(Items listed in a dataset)
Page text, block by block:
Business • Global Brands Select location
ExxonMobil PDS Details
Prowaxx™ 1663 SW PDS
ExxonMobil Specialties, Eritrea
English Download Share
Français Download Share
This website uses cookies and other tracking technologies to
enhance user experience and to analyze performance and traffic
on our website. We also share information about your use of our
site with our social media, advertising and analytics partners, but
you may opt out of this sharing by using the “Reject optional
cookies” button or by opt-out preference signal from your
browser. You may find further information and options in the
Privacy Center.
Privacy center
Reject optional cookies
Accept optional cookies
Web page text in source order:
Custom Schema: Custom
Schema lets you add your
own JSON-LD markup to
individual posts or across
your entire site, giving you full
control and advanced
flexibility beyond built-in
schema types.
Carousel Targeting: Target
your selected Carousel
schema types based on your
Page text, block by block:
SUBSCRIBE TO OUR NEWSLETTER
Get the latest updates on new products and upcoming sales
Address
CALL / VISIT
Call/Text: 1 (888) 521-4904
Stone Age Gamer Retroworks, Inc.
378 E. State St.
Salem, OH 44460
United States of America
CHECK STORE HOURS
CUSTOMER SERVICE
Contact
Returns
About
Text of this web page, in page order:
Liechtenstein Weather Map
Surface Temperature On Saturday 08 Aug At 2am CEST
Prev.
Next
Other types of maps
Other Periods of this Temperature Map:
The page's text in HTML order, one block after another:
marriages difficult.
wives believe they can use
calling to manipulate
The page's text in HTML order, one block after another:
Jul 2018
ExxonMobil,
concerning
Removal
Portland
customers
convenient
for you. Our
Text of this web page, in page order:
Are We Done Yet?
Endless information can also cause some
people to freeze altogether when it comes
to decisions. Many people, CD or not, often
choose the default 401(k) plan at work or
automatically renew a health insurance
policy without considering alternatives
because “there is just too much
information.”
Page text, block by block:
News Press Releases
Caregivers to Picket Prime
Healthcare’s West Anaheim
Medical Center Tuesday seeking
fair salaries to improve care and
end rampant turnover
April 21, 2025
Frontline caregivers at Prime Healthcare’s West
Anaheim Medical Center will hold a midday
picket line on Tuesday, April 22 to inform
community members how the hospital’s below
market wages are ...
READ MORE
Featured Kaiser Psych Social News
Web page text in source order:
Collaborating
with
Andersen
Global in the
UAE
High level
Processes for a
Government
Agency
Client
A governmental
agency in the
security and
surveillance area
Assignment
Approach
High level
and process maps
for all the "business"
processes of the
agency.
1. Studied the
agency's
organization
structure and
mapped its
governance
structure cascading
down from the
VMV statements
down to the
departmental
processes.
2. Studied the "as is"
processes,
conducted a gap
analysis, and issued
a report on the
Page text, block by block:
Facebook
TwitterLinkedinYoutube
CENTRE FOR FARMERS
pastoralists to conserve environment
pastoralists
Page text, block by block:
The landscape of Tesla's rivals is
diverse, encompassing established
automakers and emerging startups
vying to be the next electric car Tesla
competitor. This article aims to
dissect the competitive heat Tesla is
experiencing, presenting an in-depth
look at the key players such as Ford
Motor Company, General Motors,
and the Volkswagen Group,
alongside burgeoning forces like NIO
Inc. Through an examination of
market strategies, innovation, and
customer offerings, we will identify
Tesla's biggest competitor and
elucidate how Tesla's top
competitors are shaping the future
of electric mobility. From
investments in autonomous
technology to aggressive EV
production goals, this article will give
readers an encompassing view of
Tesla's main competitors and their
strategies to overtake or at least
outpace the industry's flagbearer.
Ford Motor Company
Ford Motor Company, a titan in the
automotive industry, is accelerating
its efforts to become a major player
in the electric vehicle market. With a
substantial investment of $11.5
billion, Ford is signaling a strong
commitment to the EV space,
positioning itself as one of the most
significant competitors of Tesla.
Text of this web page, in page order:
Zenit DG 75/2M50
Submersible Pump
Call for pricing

> Work order
Give every entry again in full, precisely as written above.

> Finished exercise
Page text, block by block:
Business • Global Brands Select location
ExxonMobil PDS Details
Prowaxx™ 1663 SW PDS
ExxonMobil Specialties, Eritrea
English Download Share
Français Download Share
This website uses cookies and other tracking technologies to
enhance user experience and to analyze performance and traffic
on our website. We also share information about your use of our
site with our social media, advertising and analytics partners, but
you may opt out of this sharing by using the “Reject optional
cookies” button or by opt-out preference signal from your
browser. You may find further information and options in the
Privacy Center.
Privacy center
Reject optional cookies
Accept optional cookies
Web page text in source order:
Custom Schema: Custom
Schema lets you add your
own JSON-LD markup to
individual posts or across
your entire site, giving you full
control and advanced
flexibility beyond built-in
schema types.
Carousel Targeting: Target
your selected Carousel
schema types based on your
Page text, block by block:
SUBSCRIBE TO OUR NEWSLETTER
Get the latest updates on new products and upcoming sales
Address
CALL / VISIT
Call/Text: 1 (888) 521-4904
Stone Age Gamer Retroworks, Inc.
378 E. State St.
Salem, OH 44460
United States of America
CHECK STORE HOURS
CUSTOMER SERVICE
Contact
Returns
About
Text of this web page, in page order:
Liechtenstein Weather Map
Surface Temperature On Saturday 08 Aug At 2am CEST
Prev.
Next
Other types of maps
Other Periods of this Temperature Map:
The page's text in HTML order, one block after another:
marriages difficult.
wives believe they can use
calling to manipulate
The page's text in HTML order, one block after another:
Jul 2018
ExxonMobil,
concerning
Removal
Portland
customers
convenient
for you. Our
Text of this web page, in page order:
Are We Done Yet?
Endless information can also cause some
people to freeze altogether when it comes
to decisions. Many people, CD or not, often
choose the default 401(k) plan at work or
automatically renew a health insurance
policy without considering alternatives
because “there is just too much
information.”
Page text, block by block:
News Press Releases
Caregivers to Picket Prime
Healthcare’s West Anaheim
Medical Center Tuesday seeking
fair salaries to improve care and
end rampant turnover
April 21, 2025
Frontline caregivers at Prime Healthcare’s West
Anaheim Medical Center will hold a midday
picket line on Tuesday, April 22 to inform
community members how the hospital’s below
market wages are ...
READ MORE
Featured Kaiser Psych Social News
Web page text in source order:
Collaborating
with
Andersen
Global in the
UAE
High level
Processes for a
Government
Agency
Client
A governmental
agency in the
security and
surveillance area
Assignment
Approach
High level
and process maps
for all the "business"
processes of the
agency.
1. Studied the
agency's
organization
structure and
mapped its
governance
structure cascading
down from the
VMV statements
down to the
departmental
processes.
2. Studied the "as is"
processes,
conducted a gap
analysis, and issued
a report on the
Page text, block by block:
Facebook
TwitterLinkedinYoutube
CENTRE FOR FARMERS
pastoralists to conserve environment
pastoralists
Page text, block by block:
The landscape of Tesla's rivals is
diverse, encompassing established
automakers and emerging startups
vying to be the next electric car Tesla
competitor. This article aims to
dissect the competitive heat Tesla is
experiencing, presenting an in-depth
look at the key players such as Ford
Motor Company, General Motors,
and the Volkswagen Group,
alongside burgeoning forces like NIO
Inc. Through an examination of
market strategies, innovation, and
customer offerings, we will identify
Tesla's biggest competitor and
elucidate how Tesla's top
competitors are shaping the future
of electric mobility. From
investments in autonomous
technology to aggressive EV
production goals, this article will give
readers an encompassing view of
Tesla's main competitors and their
strategies to overtake or at least
outpace the industry's flagbearer.
Ford Motor Company
Ford Motor Company, a titan in the
automotive industry, is accelerating
its efforts to become a major player
in the electric vehicle market. With a
substantial investment of $11.5
billion, Ford is signaling a strong
commitment to the EV space,
positioning itself as one of the most
significant competitors of Tesla.
Text of this web page, in page order:
Zenit DG 75/2M50
Submersible Pump
Call for pricing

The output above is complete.